### Records shown
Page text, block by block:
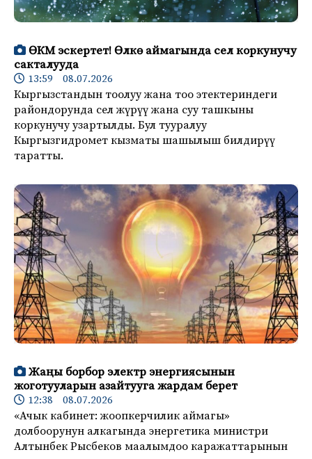
ӨКМ эскертет! Өлкө аймагында сел коркунучу
сакталууда
13:59 08.07.2026
Кыргызстандын тоолуу жана тоо этектериндеги
райондорунда сел жүрүү жана суу ташкыны
коркунучу узартылды. Бул тууралуу
Кыргызгидромет кызматы шашылыш билдирүү
таратты.
Жаңы борбор электр энергиясынын
жоготууларын азайтууга жардам берет
12:38 08.07.2026
«Ачык кабинет: жоопкерчилик аймагы»
долбоорунун алкагында энергетика министри
Алтынбек Рысбеков маалымдоо каражаттарынын
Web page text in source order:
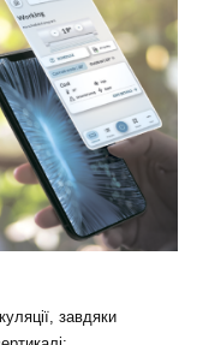
завдяки
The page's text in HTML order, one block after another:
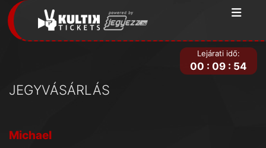
JEGYVÁSÁRLÁS
Lejárati idő:
00 : 09 : 54
Michael
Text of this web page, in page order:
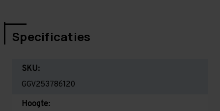
Specificaties
SKU:
GGV253786120
Hoogte:
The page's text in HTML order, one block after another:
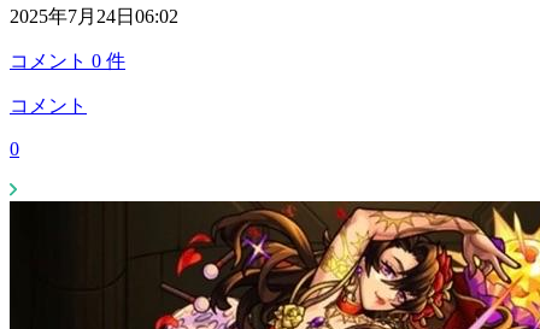
2025年7月24日06:02
コメント 0 件
コメント
0
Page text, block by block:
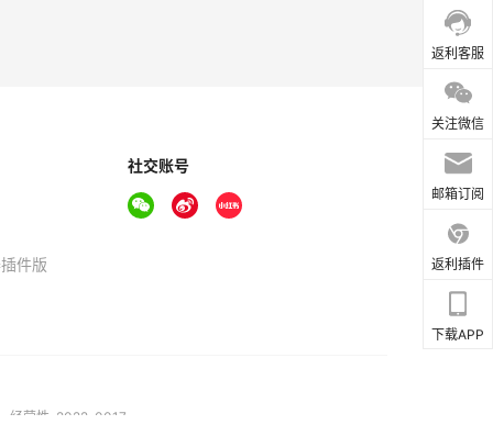
返利客服
关注微信
邮箱订阅
返利插件
下载APP
件版
社交账号
-经营性-2022-0017
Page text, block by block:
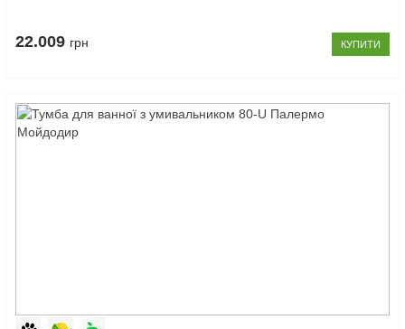
22.009 грн КУПИТИ
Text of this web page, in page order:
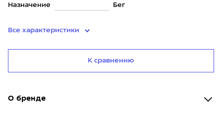
Назначение Бег
Все характеристики
К сравнению
О бренде
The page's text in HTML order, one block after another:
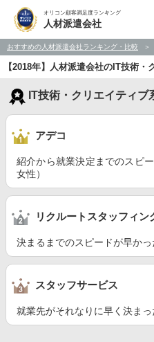
オリコン顧客満足度ランキング
人材派遣会社
おすすめの人材派遣会社ランキング・比較
【2018年】人材派遣会社のIT技術
IT技術・クリエイティブ
アデコ
紹介から就業決定までのスピ
女性）
リクルートスタッフィン
決まるまでのスピードが早かっ
スタッフサービス
就業先がそれなりに早く決まっ
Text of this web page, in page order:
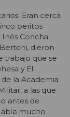
Eran cerca
peritos
Concha
dieron
trabajo que se
y El
la Academia
a las que
antes de
mucho
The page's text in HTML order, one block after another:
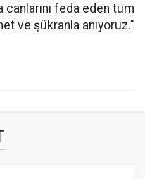
canlarını feda eden tüm
ve şükranla anıyoruz."
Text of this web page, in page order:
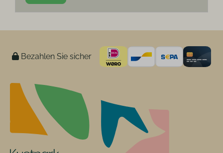
Bezahlen Sie sicher
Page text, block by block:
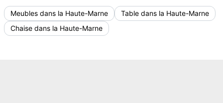
Meubles dans la Haute-Marne
Table dans la Haute-Marne
Chaise dans la Haute-Marne
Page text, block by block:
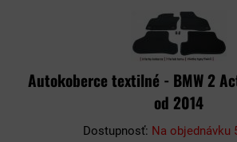
Autokoberce textilné - BMW 2
od 2014
Dostupnosť: Na objednávku
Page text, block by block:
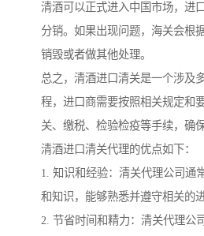
清酒可以正式进入中国市场，进
分销。如果出现问题，海关会根
销毁或者做其他处理。
总之，清酒进口清关是一个涉及
程，进口商需要按照相关规定和
关、缴税、检验检疫等手续，确
清酒进口清关代理的优点如下：
1. 知识和经验：清关代理公司通
和知识，能够熟悉并遵守相关的
2. 节省时间和精力：清关代理公
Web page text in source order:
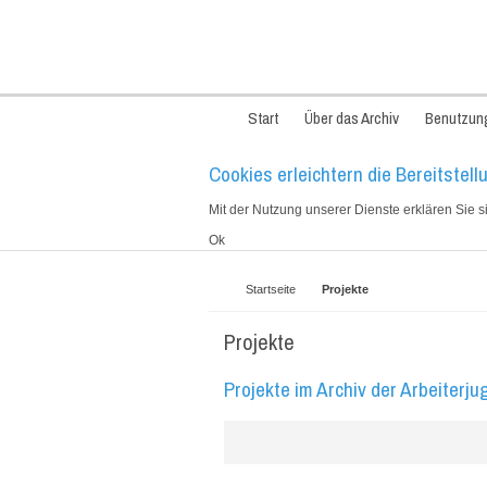
Start Über das Archiv
Cookies erleichtern die
Mit der Nutzung unserer Dienste erklären Sie
Ok
Startseite Projekte
Projekte
Projekte im Archiv der
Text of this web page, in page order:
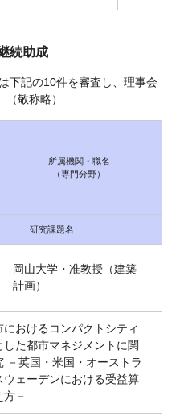
続助成
下記の10件を審査し、理事会
敬称略）
所属機関・職名
（専門分野）
研究課題名
岡山大学・准教授（建築
計画）
におけるコンパクトシティ
した都市マネジメントに関
－英国・米国・オーストラ
ウェーデンにおける受益算
－
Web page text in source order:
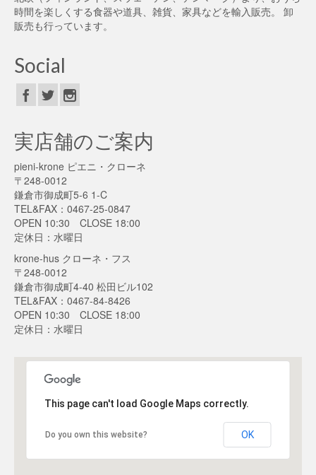
時間を楽しくする食器や道具、雑貨、家具などを輸入販売。 卸
販売も行っています。
Social
実店舗のご案内
pieni-krone ピエニ・クローネ
〒248-0012
鎌倉市御成町5-6 1-C
TEL&FAX：0467-25-0847
OPEN 10:30 CLOSE 18:00
定休日：水曜日
krone-hus クローネ・フス
〒248-0012
鎌倉市御成町4-40 松田ビル102
TEL&FAX：0467-84-8426
OPEN 10:30 CLOSE 18:00
定休日：水曜日
This page can't load Google Maps correctly.
Do you own this website? OK
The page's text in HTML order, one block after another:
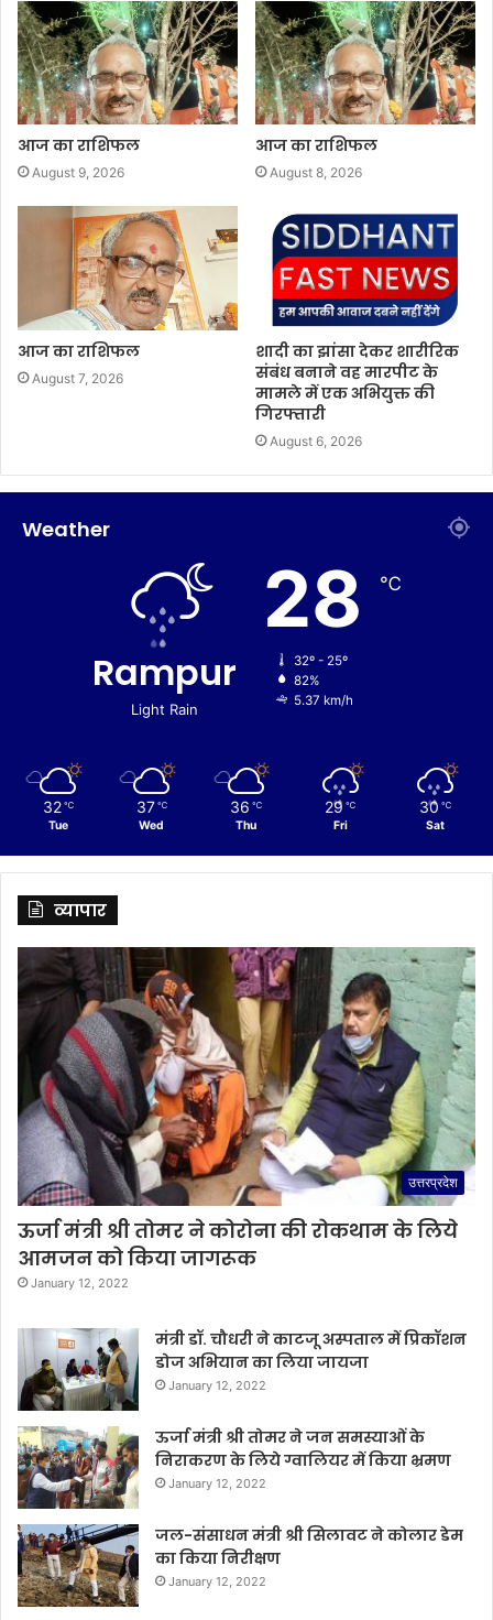
आज का राशिफल
August 9, 2026
आज का राशिफल
August 8, 2026
आज का राशिफल
August 7, 2026
शादी का झांसा देकर शारीरिक
संबंध बनाने वह मारपीट के
मामले में एक अभियुक्त की
गिरफ्तारी
August 6, 2026
Weather
Rampur
Light Rain
28 ℃
32º - 25º
82%
5.37 km/h
32 ℃
Tue
37 ℃
Wed
36 ℃
Thu
29 ℃
Fri
30 ℃
Sat
व्यापार
उत्तरप्रदेश
ऊर्जा मंत्री श्री तोमर ने कोरोना की रोकथाम के लिये
आमजन को किया जागरूक
January 12, 2022
मंत्री डॉ. चौधरी ने काटजू अस्पताल में प्रिकॉशन
डोज अभियान का लिया जायजा
January 12, 2022
ऊर्जा मंत्री श्री तोमर ने जन समस्याओं के
निराकरण के लिये ग्वालियर में किया भ्रमण
January 12, 2022
जल-संसाधन मंत्री श्री सिलावट ने कोलार डेम
का किया निरीक्षण
January 12, 2022
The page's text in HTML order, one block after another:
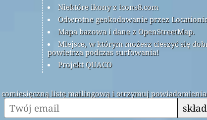
Niektóre ikony z icons8.com
Odwrotne geokodowanie przez
Mapa bazowa i dane z OpenStreetMap.
Miejsce, w którym możesz cieszyć się
powietrza podczas surfowania!
Projekt QUACO
comiesięczną listę mailingową i otrzymuj
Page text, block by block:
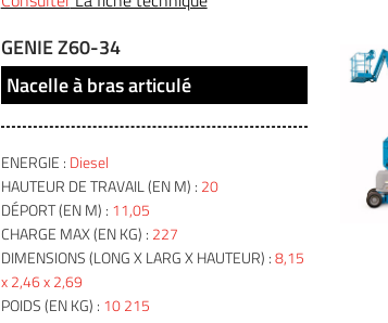
GENIE Z60-34
Nacelle à bras articulé
ENERGIE : Diesel
HAUTEUR DE TRAVAIL (EN M) : 20
DÉPORT (EN M) : 11,05
CHARGE MAX (EN KG) : 227
DIMENSIONS (LONG X LARG X HAUTEUR) :8,15
x 2,46 x 2,69
POIDS (EN KG) : 10 215
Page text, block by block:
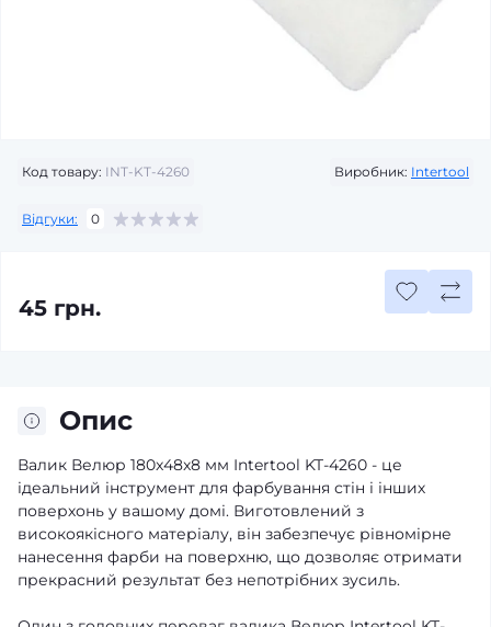
Код товару: INT-KT-4260 Виробник: Intertool
Відгуки: 0
45 грн.
Опис
Валик Велюр 180x48x8 мм Intertool KT-4260 - це
ідеальний інструмент для фарбування стін і інших
поверхонь у вашому домі. Виготовлений з
високоякісного матеріалу, він забезпечує рівномірне
нанесення фарби на поверхню, що дозволяє отримати
прекрасний результат без непотрібних зусиль.
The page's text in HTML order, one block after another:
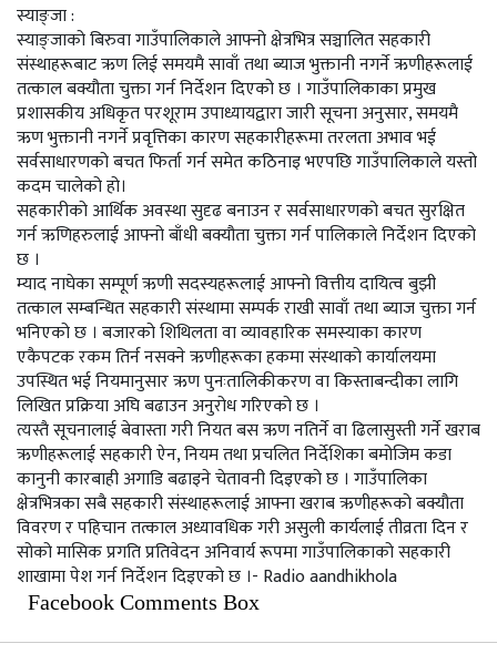
स्याङ्जा :
स्याङ्जाको बिरुवा गाउँपालिकाले आफ्नो क्षेत्रभित्र सञ्चालित सहकारी
संस्थाहरूबाट ऋण लिई समयमै सावाँ तथा ब्याज भुक्तानी नगर्ने ऋणीहरूलाई
तत्काल बक्यौता चुक्ता गर्न निर्देशन दिएको छ । गाउँपालिकाका प्रमुख
प्रशासकीय अधिकृत परशूराम उपाध्यायद्वारा जारी सूचना अनुसार, समयमै
ऋण भुक्तानी नगर्ने प्रवृत्तिका कारण सहकारीहरूमा तरलता अभाव भई
सर्वसाधारणको बचत फिर्ता गर्न समेत कठिनाइ भएपछि गाउँपालिकाले यस्तो
कदम चालेको हो।
सहकारीको आर्थिक अवस्था सुदृढ बनाउन र सर्वसाधारणको बचत सुरक्षित
गर्न ऋणिहरुलाई आफ्नो बाँधी बक्यौता चुक्ता गर्न पालिकाले निर्देशन दिएको
छ ।
म्याद नाघेका सम्पूर्ण ऋणी सदस्यहरूलाई आफ्नो वित्तीय दायित्व बुझी
तत्काल सम्बन्धित सहकारी संस्थामा सम्पर्क राखी सावाँ तथा ब्याज चुक्ता गर्न
भनिएको छ । बजारको शिथिलता वा व्यावहारिक समस्याका कारण
एकैपटक रकम तिर्न नसक्ने ऋणीहरूका हकमा संस्थाको कार्यालयमा
उपस्थित भई नियमानुसार ऋण पुनःतालिकीकरण वा किस्ताबन्दीका लागि
लिखित प्रक्रिया अघि बढाउन अनुरोध गरिएको छ ।
त्यस्तै सूचनालाई बेवास्ता गरी नियत बस ऋण नतिर्ने वा ढिलासुस्ती गर्ने खराब
ऋणीहरूलाई सहकारी ऐन, नियम तथा प्रचलित निर्देशिका बमोजिम कडा
कानुनी कारबाही अगाडि बढाइने चेतावनी दिइएको छ । गाउँपालिका
क्षेत्रभित्रका सबै सहकारी संस्थाहरूलाई आफ्ना खराब ऋणीहरूको बक्यौता
विवरण र पहिचान तत्काल अध्यावधिक गरी असुली कार्यलाई तीव्रता दिन र
सोको मासिक प्रगति प्रतिवेदन अनिवार्य रूपमा गाउँपालिकाको सहकारी
शाखामा पेश गर्न निर्देशन दिइएको छ ।- Radio aandhikhola
Facebook Comments Box
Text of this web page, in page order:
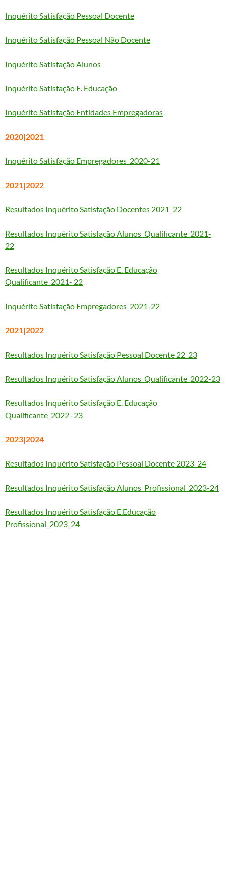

### Task directions
Would you reproduce, exactly and with nothing added, every line from the beginning of the entries above through the line that contains "-经营性-2022-0017", both included, leaving out the pictures?

### Task output
Page text, block by block:
ӨКМ эскертет! Өлкө аймагында сел коркунучу
сакталууда
13:59 08.07.2026
Кыргызстандын тоолуу жана тоо этектериндеги
райондорунда сел жүрүү жана суу ташкыны
коркунучу узартылды. Бул тууралуу
Кыргызгидромет кызматы шашылыш билдирүү
таратты.
Жаңы борбор электр энергиясынын
жоготууларын азайтууга жардам берет
12:38 08.07.2026
«Ачык кабинет: жоопкерчилик аймагы»
долбоорунун алкагында энергетика министри
Алтынбек Рысбеков маалымдоо каражаттарынын
Web page text in source order:
завдяки
The page's text in HTML order, one block after another:
JEGYVÁSÁRLÁS
Lejárati idő:
00 : 09 : 54
Michael
Text of this web page, in page order:
Specificaties
SKU:
GGV253786120
Hoogte:
The page's text in HTML order, one block after another:
2025年7月24日06:02
コメント 0 件
コメント
0
Page text, block by block:
返利客服
关注微信
邮箱订阅
返利插件
下载APP
件版
社交账号
-经营性-2022-0017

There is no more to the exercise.